Neoliberal governance has produced an economy and a political system almost entirely controlled by the rich and powerful - what a Citigroup report called a “Plutonomy,” an economy powered by the wealthy. These plutocrats are what I have called the new zombies sucking the resources out of the planet and the rest of us in order to strengthen their grasp on political and economic power and fuel their exorbitant lifestyles. Policies are now enacted that provide massive tax cuts to the rich and generous subsidies to banks and corporations - alongside massive disinvestments in job creation programs, the building of critical infrastructures and the development of crucial social programs, which range from health care to school meal programs for disadvantaged children. In reality, the massive disinvestment in schools, social programs and an aging infrastructure is not about a lack of money. The real problem stems from government priorities that inform both how the money is collected and how it is spent. Over 60 percent of the federal budget goes to military spending, while only 6 percent is allocated toward education. The US spends more than $92 billion on corporate subsidies and only $59 billion on social welfare programs. John Cavanagh has estimated that if there were a tiny tax imposed on Wall Street “stock and derivatives transactions,” the government could raise $150 billion annually. In addition, if the tax code were adjusted in a fair manner to tax the wealthy, another $79 billion could be raised. Finally, Cavanagh points out that $100 billion in tax income is lost annually through tax haven abuse; proper regulation would make it costly for corporations to declare “their profits in overseas tax havens like the Cayman Islands.”

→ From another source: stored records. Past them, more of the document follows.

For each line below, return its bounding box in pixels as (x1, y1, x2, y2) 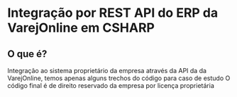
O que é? (7, 48, 48, 60)
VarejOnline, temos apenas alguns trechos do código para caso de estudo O (7, 74, 231, 82)
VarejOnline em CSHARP (7, 20, 155, 36)
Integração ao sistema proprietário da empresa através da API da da (7, 67, 207, 75)
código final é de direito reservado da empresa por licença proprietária (7, 82, 214, 89)
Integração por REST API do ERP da (7, 5, 219, 21)

At the same time, the financialization of the economy and culture has resulted in the poisonous growth of monopoly power, predatory lending, abusive credit card practices and misuses of CEO pay. The false but central neoliberal tenet that markets can solve all of society’s problems has no way of limiting the power of money and has given rise to “a politics in which policies that favor the rich ... have allowed the financial sector to amass vast economic and political power.” As Joseph Stiglitz points out, there is more at work in this form of governance than a pandering to the wealthy and powerful: There is also the specter of an authoritarian society “where people live in gated communities,” large segments of the population are impoverished or locked up in prison and Americans live in a state of constant fear as they face growing “economic insecurity, health care insecurity [and] a sense of physical insecurity.” In other words, the authoritarian nature of neoliberal political governance and economic power is also visible in the rise of a national security state in which civil liberties are being drastically abridged and violated.
With the passing of the National Defense Authorization Act in 2012, the rule of legal illegalities has been extended to threaten the lives and rights of US citizens. The law authorizes military detention of individuals who are suspected of belonging not only to terrorist groups such as al-Qaeda but to “associated forces.” As Glenn Greenwald points out, this “grants the president the power to indefinitely detain in military custody not only accused terrorists, but also their supporters, all without charges or trial.” The vagueness of the law allows the possibility of subjecting US citizens who are considered in violation of the law to indefinite detention. Of course, that might include journalists, writers, intellectuals and anyone else who might be accused because of their dealings with alleged terrorists. Fortunately, US District Judge Katherine Forrest of New York agreed with Chris Hedges, Noam Chomsky and other writers who have challenged the legality of the law. Judge Forrest recently acknowledged the unconstitutionality of the law and ruled in favor of a preliminary barring of the enforcement of the National Defense Authorization Act.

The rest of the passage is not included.